Take the material below and reproduce, word for word, only the lines from the line with "Clearinghouse and is" through the line with "Instructional Technology, College".
=-=-=-=-=
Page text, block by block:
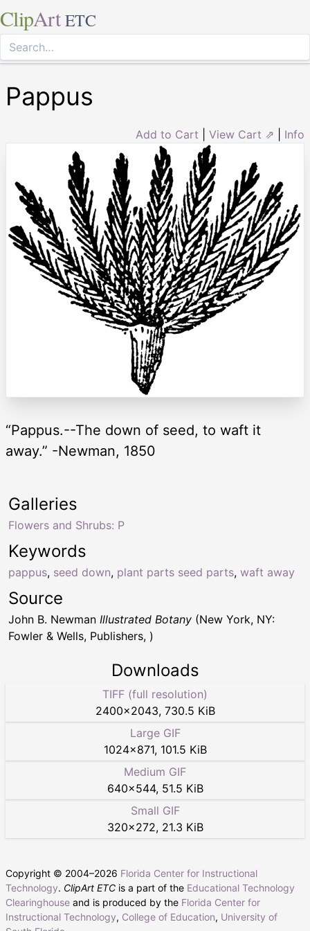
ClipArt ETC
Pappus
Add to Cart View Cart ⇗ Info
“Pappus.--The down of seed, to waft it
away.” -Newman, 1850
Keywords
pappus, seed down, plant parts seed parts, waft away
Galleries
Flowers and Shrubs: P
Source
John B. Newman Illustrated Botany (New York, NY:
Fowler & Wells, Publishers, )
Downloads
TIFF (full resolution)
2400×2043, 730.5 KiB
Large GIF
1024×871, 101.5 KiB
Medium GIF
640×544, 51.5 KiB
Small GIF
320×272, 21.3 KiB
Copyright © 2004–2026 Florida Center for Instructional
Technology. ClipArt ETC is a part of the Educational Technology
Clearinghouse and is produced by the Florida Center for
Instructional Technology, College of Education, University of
=-=-=-=-=
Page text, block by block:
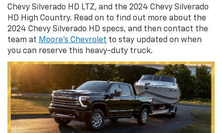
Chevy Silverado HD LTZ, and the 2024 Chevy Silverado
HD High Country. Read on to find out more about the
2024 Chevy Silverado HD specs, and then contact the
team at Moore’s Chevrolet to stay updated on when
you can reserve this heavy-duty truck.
=-=-=-=-=
→ **RESPONSE TO THE TASK**
Clearinghouse and is produced by the Florida Center for
Instructional Technology, College of Education, University of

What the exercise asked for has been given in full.